▶ [Task]
Where the records below reach the line containing "Where is each", start transcribing, and end with the line containing "example, in the", exactly and with nothing else added.

▶ [Records shown]
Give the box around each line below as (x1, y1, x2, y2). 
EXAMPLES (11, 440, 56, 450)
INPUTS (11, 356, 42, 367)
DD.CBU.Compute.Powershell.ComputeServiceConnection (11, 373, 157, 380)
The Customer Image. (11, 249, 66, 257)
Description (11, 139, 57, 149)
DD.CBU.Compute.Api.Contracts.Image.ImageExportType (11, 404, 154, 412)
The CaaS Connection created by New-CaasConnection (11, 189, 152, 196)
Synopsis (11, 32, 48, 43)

==

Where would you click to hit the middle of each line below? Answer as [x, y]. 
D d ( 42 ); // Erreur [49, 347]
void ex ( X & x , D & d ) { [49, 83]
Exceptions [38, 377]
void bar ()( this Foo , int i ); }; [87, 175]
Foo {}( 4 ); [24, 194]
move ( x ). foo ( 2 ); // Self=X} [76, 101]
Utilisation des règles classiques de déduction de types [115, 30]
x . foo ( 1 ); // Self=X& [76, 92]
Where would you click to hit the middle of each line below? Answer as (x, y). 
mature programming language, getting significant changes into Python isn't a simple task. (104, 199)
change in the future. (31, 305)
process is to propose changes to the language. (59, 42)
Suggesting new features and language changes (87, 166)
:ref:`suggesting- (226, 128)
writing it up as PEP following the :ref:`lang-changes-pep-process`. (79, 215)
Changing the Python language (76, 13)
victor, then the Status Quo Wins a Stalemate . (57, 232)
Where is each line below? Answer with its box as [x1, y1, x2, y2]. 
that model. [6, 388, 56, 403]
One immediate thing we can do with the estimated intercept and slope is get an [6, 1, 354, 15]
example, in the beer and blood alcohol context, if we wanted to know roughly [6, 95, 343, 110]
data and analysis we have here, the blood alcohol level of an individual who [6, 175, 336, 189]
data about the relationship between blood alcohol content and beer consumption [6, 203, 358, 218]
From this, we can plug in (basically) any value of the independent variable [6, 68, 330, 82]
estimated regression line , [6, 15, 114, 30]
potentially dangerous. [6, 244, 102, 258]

▶ [Response to the task]
Where is each line below? Answer with its box as [x1, y1, x2, y2]. 
that model. [6, 388, 56, 403]
One immediate thing we can do with the estimated intercept and slope is get an [6, 1, 354, 15]
example, in the beer and blood alcohol context, if we wanted to know roughly [6, 95, 343, 110]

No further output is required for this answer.